Départ de Prades à 9 heures en direction du Pays Basque et plus précisément, le village de vacances d'Urrugne sur la côte basque où l'ACP va prendre ses quartiers, village VVF de « Untxin » à 500 m de la plage de Socoa, à proximité de Saint Jean de Luz, dans un environnement résidentiel, situé au bord d'une petite rivière calme et tranquille pour l'ACP.

Cette année José et Vincent seront les grands absents côté cyclos et côté « directeurs sportifs » Aline et Marie Ange ne seront pas du voyage. Pas de pique nique à midi, dommage!

Après une halte déjeuner sur une aire d'autoroute « toulousaine » , où l'ACP se retrouve « par surprise et portable interposé », n'est ce pas Jean Michel et Yann, on ne sait pas qui suivait qui ? Pas besoin de discours à l'ACP. L'ACP reste groupée en toute circonstance.

Nous arrivons à Urrugne par la route du littoral et la corniche basque et le port de Socoa. Urrugne et son château d'Urtubie ( lieu de séjour de Louis XI) et son église Saint Vincent, à la devise de son cadran solaire : « vu lerant omnes, ultima necat ( toutes les heures blessent, la dernière tue) ».

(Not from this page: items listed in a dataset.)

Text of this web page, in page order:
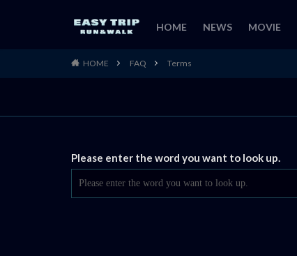
HOME NEWS MOVIE
HOME FAQ Terms
Please enter the word you want to look up.
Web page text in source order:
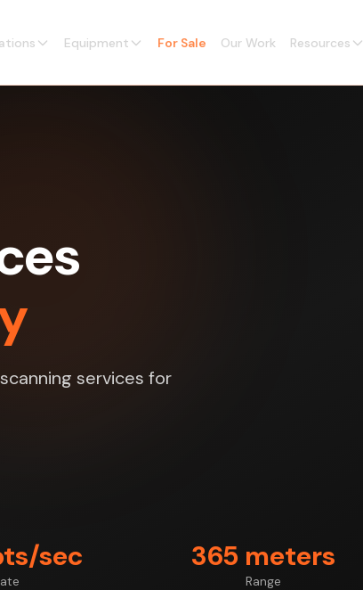
Equipment For Sale Our Work Resources
services for
sec 365 meters
Range
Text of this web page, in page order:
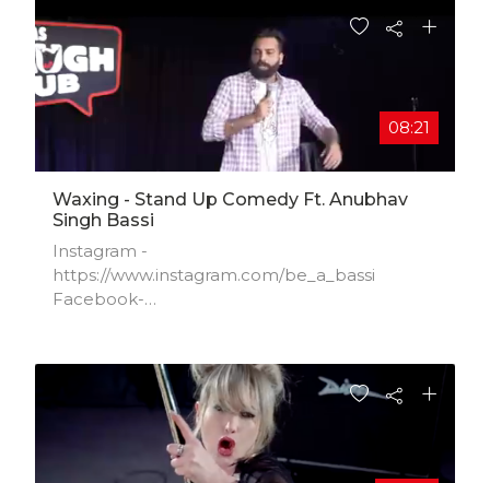
08:21
Waxing - Stand Up Comedy Ft. Anubhav
Singh Bassi
Instagram -
https://www.instagram.com/be_a_bassi​
Facebook-
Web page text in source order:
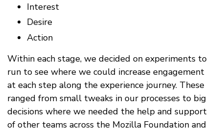
Interest
Desire
Action
Within each stage, we decided on experiments to
run to see where we could increase engagement
at each step along the experience journey. These
ranged from small tweaks in our processes to big
decisions where we needed the help and support
of other teams across the Mozilla Foundation and
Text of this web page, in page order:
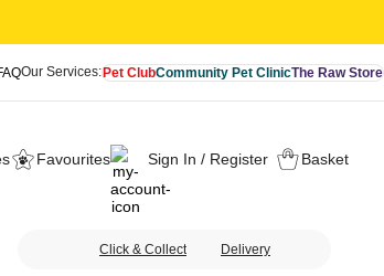
Our Services:Pet ClubCommunity Pet ClinicThe Raw Store
Favourites Sign In / Register Basket
Click & Collect Delivery
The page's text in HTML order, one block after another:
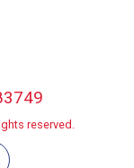
reserved.
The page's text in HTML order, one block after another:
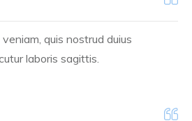
quis nostrud duius
laboris sagittis.
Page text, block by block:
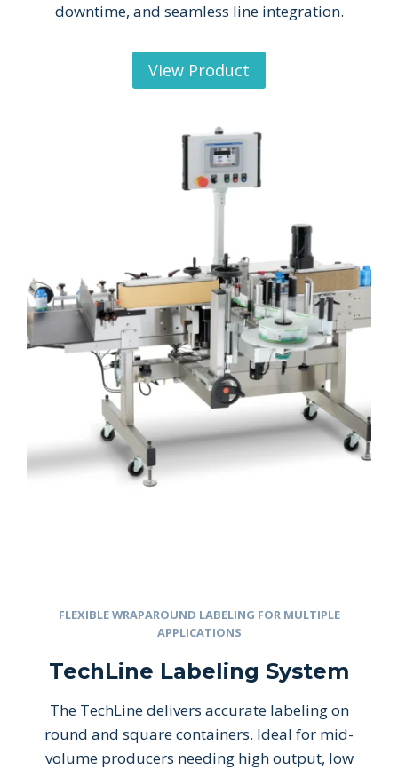
downtime, and seamless line integration.
View Product
FLEXIBLE WRAPAROUND LABELING FOR MULTIPLE
APPLICATIONS
TechLine Labeling System
The TechLine delivers accurate labeling on
round and square containers. Ideal for mid-
volume producers needing high output, low
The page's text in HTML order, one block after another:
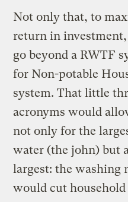
Not only that, to
return in
go beyond a RWTF
for Non-potable
system. That little
acronyms would
not only for the
water (the john) but
largest: the washing
would cut
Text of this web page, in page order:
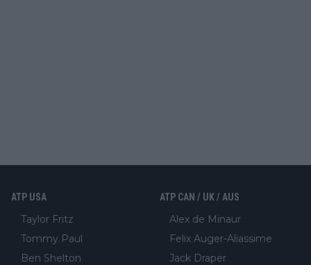
ATP USA
Taylor Fritz
Tommy Paul
Ben Shelton
ATP CAN / UK / AUS
Alex de Minaur
Felix Auger-Aliassime
Jack Draper
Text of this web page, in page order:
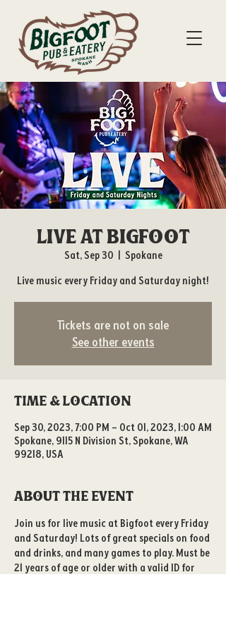
Live at Bigfoot
Sat, Sep 30
  |
Spokane
Live music every Friday and Saturday night!
Tickets are not on sale
See other events
Time & Location
Sep 30, 2023, 7:00 PM – Oct 01, 2023, 1:00 AM
Spokane, 9115 N Division St, Spokane, WA
99218, USA
About the event
Join us for live music at Bigfoot every Friday
and Saturday! Lots of great specials on food
and drinks, and many games to play. Must be
21 years of age or older with a valid ID for

Pour l'instant, l'ACP est en pleine forme et chacun prend possession des logements sympas et confortables. Michel « le grand retour », accompagné de Rosette, et des deux « Jean Claude » et Yann, les nouveaux cyclos et le reste de la troupe font le tour du propriétaire, avant de passer à table, dans une belle salle de restaurant où nous aurons droit à un repas succulent et un service attentionné.

Après le briefing et sur recommandation de Bernard ( Monsieur Météo), nous décidons de programmer les cols basques le samedi et la côte landaise le dimanche et de terminer le séjour basque le lundi par l'Alto de Jaizkibel de San Sébastian, une petite promenade e une partie de pétanque et les cyclos vont se coucher et rêver des cols basques.

« sur le chemin des contrebandiers basques »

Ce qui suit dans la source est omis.